Alors que les dirigeants des pays des Balkans occidentaux se réunissaient avec leurs homologues européens lors du sommet du « Processus de Berlin » à Tirana, le 18 octobre dernier, le président serbe Aleksandar Vučić a préféré se rendre à Pékin pour le 3ᵉ sommet des « Routes de la Soie ». Le message est fort, pour l’Union européenne, qui cherche à réduire le risque de dépendance économique à l’égard de la Chine.
Pour la Serbie, ce choix stratégique est révélateur de sa position ambiguë, entre l’Union européenne, la Russie et la Chine. Candidate officielle à l’adhésion à l’UE depuis 2012, la Serbie reste proche de la Russie tout en devenant un point d’ancrage crucial pour la stratégie chinoise des Nouvelles Routes de la Soie en Europe.

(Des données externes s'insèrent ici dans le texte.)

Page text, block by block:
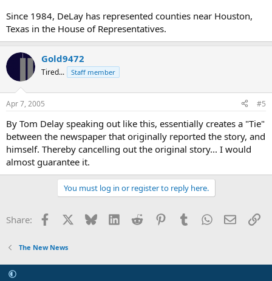
Since 1984, DeLay has represented counties near Houston,
Texas in the House of Representatives.
Gold9472
Tired... Staff member
Apr 7, 2005 #5
By Tom Delay speaking out like this, essentially creates a "Tie"
between the newspaper that originally reported the story, and
himself. Thereby cancelling out the original story... I would
almost guarantee it.
You must log in or register to reply here.
Share: Facebook Bluesky LinkedInReddit PinterestTumblrWhatsApp
Email
The New News

L’attrait des investissements chinois : politique moins contraignante et enjeux géopolitiques
Cette décision de Vučić s’explique par plusieurs motifs. La Serbie mise sur les investissements chinois, économiquement avantageux. Politiquement, la Chine est moins exigeante que l’UE concernant les questions sensibles, telles que la reconnaissance du Kosovo et la démocratie, ce qui arrange le régime de Vučić. Géopolitiquement, cela reflète un jeu d’équilibriste similaire à la Hongrie de Viktor Orbán, lui aussi présent au sommet à Pékin. On peut également signaler le sentiment « anti-occident » persistant en Serbie depuis les guerres d’ex-Yougoslavie, et le relatif déclin de l’attrait pour le projet européen chez la population serbe.
Les conséquences du partenariat sino-serbe : renforcement économique chinois et défis pour l’UE dans les Balkans
Les conséquences de ce choix sont déjà perceptibles : la Serbie renforce son partenariat économique avec la Chine, accentuant l’influence chinoise dans les Balkans, en particulier dans l’espace serbe, notamment via des projets d’infrastructures. Pour rappel, la Chine aurait investi 32 milliards d’euros dans la région entre 2009 et 2021. Dans cette continuité, Vučić a signé des accords de libre-échange lors de sa visite en Chine du 18 octobre. Ils incluent notamment un contrat pour l’achat de trains à grande vitesse chinoise pour la ligne Belgrade-Budapest, elle-même réalisée par l’acteur chinois. Il s’agit d’un signal important envoyé par la Serbie. D’autant plus que cela a lieu au même moment où l’UE adopte une posture plus conciliante, notamment vis-à-vis de la question du Kosovo.
En conclusion, cette situation souligne l’impératif pour l’UE de mettre en place une stratégie proactive pour retenir la Serbie dans sa sphère d’influence. Dans cette perspective, les déclarations et l’argent distribué sans objectifs tactiques ne seront pas suffisants. Il serait par exemple intéressant de limiter l’utilisation de ces aides à des appels d’offres, composés uniquement d’entreprises européennes. Tout cela devrait également pousser l’UE à se demander comment, et pourquoi son image se dégrade depuis des années dans certains pays des Balkans, en particulier en Serbie.